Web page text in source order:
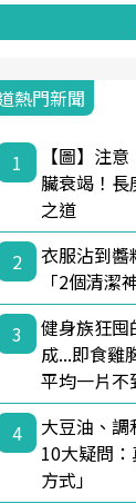
熱門新聞
1
【圖】注
臟衰竭！長
之道
2
衣服沾到醬
「2個清潔
3
健身族狂囤
成...即食雞
平均一片不
4
大豆油、
10大疑問
方式」
■ ■ ■ ■ ■
*PROBLEM REQUIREMENTS*.
All records above need to be returned exactly. Omit the pictures.

*WRITTEN RESPONSE*.
Web page text in source order:
熱門新聞
1
【圖】注
臟衰竭！長
之道
2
衣服沾到醬
「2個清潔
3
健身族狂囤
成...即食雞
平均一片不
4
大豆油、
10大疑問
方式」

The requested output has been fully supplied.